Gap Inc. lowered its full-year profit forecast on Thursday after reporting a drop in fiscal first-quarter sales, which were driven down by its Old Navy division. After finishing the day up 4%, shares dropped roughly 13% after hours. Old Navy’s performance suffered throughout the quarter due to an unbalanced mix of apparel sizes, continuous inventory delays, and an increase in price-cutting campaigns.

Old Navy’s target client, the lower-income consumer, is beginning to feel the squeeze of inflation, according to Chief Executive Officer Sonia Syngal. In a phone conversation, she claimed that shoppers had fast transitioned from buying activewear and fleece hoodies — Old Navy’s “sweet spot” — to browsing for party dresses and workplace attire.

“We’re dealing with really unpredictable consumer signals,” Syngal said, “whether it was last year’s Covid behaviors or this year’s post-Covid behaviors.” “We’ll see customer preferences for product categories level out over time.” The Gap statistics point to a wider divide in the retail business between firms that cater to wealthy Americans and others that sell to budget-conscious buyers looking for bargains.

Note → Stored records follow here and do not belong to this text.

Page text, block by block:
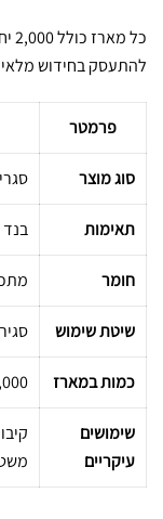
להתעסק בחידוש מלאי
פרמטר
סוג מוצר
תאימות בנד
חומר
שיטת שימוש
כמות במארז 2,000
שימושים
עיקריים
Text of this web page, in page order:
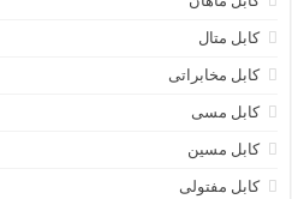
کابل متال
کابل مخابراتی
کابل مسی
کابل مسین
کابل مفتولی
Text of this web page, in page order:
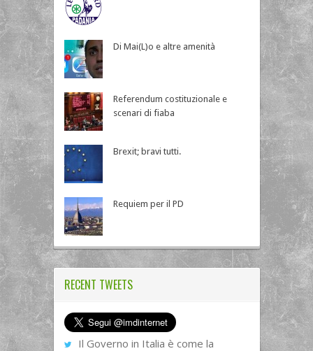
Di Mai(L)o e altre amenità
Referendum costituzionale e
scenari di fiaba
Brexit; bravi tutti.
Requiem per il PD
RECENT TWEETS
Il Governo in Italia è come la
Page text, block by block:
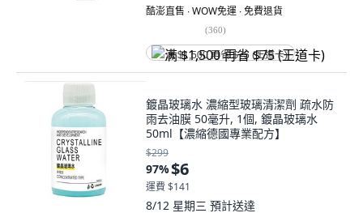
酷澎直售 ∙ WOW免運 ∙ 免費退貨
(360)
满 $1,500 再省 $75 (王道卡)
鍍晶玻璃水 濃縮型玻璃清潔劑 疏水防
雨去油膜 50毫升, 1個, 鍍晶玻璃水
50ml【濃縮德國專業配方】
$299
97%$6
運費 $141
8/12 星期三 預計送達
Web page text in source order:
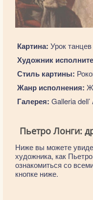
Картина: Урок танцев
Художник
Стиль картины:
Жанр исполнения:
Галерея: Galleria
Пьетро Лонги:
Ниже вы можете
художника, как
ознакомиться со
кнопке ниже.
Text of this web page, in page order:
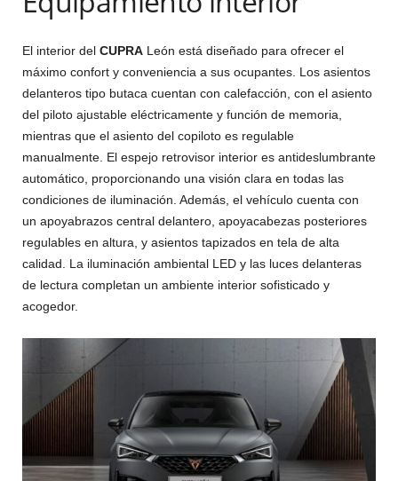
El interior del CUPRA León está diseñado para ofrecer el
máximo confort y conveniencia a sus ocupantes. Los asientos
delanteros tipo butaca cuentan con calefacción, con el asiento
del piloto ajustable eléctricamente y función de memoria,
mientras que el asiento del copiloto es regulable
manualmente. El espejo retrovisor interior es antideslumbrante
automático, proporcionando una visión clara en todas las
condiciones de iluminación. Además, el vehículo cuenta con
un apoyabrazos central delantero, apoyacabezas posteriores
regulables en altura, y asientos tapizados en tela de alta
calidad. La iluminación ambiental LED y las luces delanteras
de lectura completan un ambiente interior sofisticado y
acogedor.
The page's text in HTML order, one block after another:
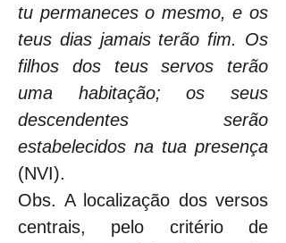
tu permaneces o mesmo, e os
teus dias jamais terão fim. Os
filhos dos teus servos terão
uma habitação; os seus
descendentes serão
estabelecidos na tua presença
(NVI).
Obs. A localização dos versos
centrais, pelo critério de
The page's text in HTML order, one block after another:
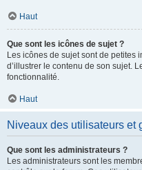
Haut
Que sont les icônes de sujet ?
Les icônes de sujet sont de petites
d’illustrer le contenu de son sujet.
fonctionnalité.
Haut
Niveaux des utilisateurs et
Que sont les administrateurs ?
Les administrateurs sont les
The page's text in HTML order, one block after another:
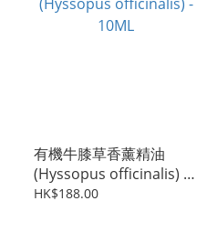
有機牛膝草香薰精油
(Hyssopus officinalis) -
10ML
HK$188.00
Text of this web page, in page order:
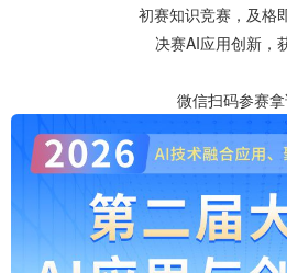
初赛知识竞赛，及格
决赛AI应用创新，
微信扫码参赛
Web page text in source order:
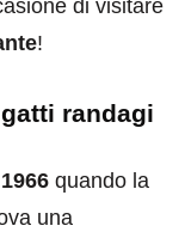
di visitare
!
randagi
quando la
una
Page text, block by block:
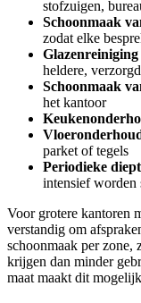
stofzuigen,
Schoonmaak
zodat elke
Glazenreiniging
heldere,
Schoonmaak
het kantoor
parket of tegels
Periodieke
intensief worden
Voor grotere kantoren
verstandig om
schoonmaak per zone,
krijgen dan minder
maat maakt dit
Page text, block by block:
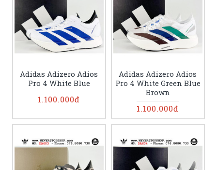
Adidas Adizero Adios
Pro 4 White Blue
1.100.000đ
Adidas Adizero Adios
Pro 4 White Green Blue
Brown
1.100.000đ
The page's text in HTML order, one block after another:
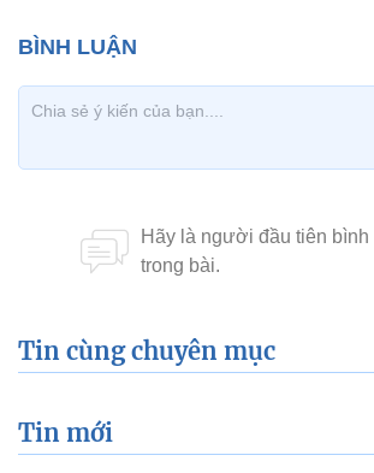
Tin cùng chuyên mục
Tin mới
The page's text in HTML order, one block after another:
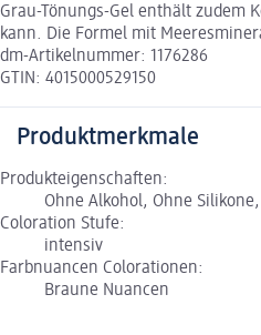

As inflation rises, the latter have been affected the hardest and have already begun to limit their spending. Meanwhile, the wealthiest customers continue to indulge at retailers like Nordstrom, Bloomingdale’s, and Ralph Lauren on pricey clothing, jewels, and bags for summer trips. Gap now expects to earn between 30 cents and 60 cents per share in fiscal year 2022, on an adjusted basis. This compares to a previous range between 1.85 and $2.05. According to Refinitiv statistics, the stock fell far short of analysts’ forecasts of $1.34 per share.